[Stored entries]
###
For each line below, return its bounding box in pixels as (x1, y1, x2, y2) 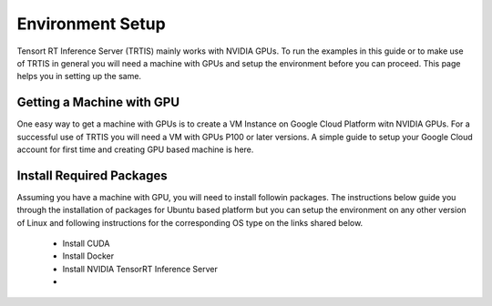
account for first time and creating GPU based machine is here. (16, 144, 254, 155)
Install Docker (62, 250, 114, 261)
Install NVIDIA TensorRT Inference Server (62, 263, 218, 274)
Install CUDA (62, 238, 110, 250)
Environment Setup (16, 14, 166, 34)
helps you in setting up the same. (16, 71, 141, 82)
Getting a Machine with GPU (16, 95, 180, 110)
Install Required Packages (16, 168, 168, 183)
###
Assigned task: Could the entries above be written out word for word, with no pictures?

Exercise solution:
For each line below, return its bounding box in pixels as (x1, y1, x2, y2) 
account for first time and creating GPU based machine is here. (16, 144, 254, 155)
Install Docker (62, 250, 114, 261)
Install NVIDIA TensorRT Inference Server (62, 263, 218, 274)
Install CUDA (62, 238, 110, 250)
Environment Setup (16, 14, 166, 34)
helps you in setting up the same. (16, 71, 141, 82)
Getting a Machine with GPU (16, 95, 180, 110)
Install Required Packages (16, 168, 168, 183)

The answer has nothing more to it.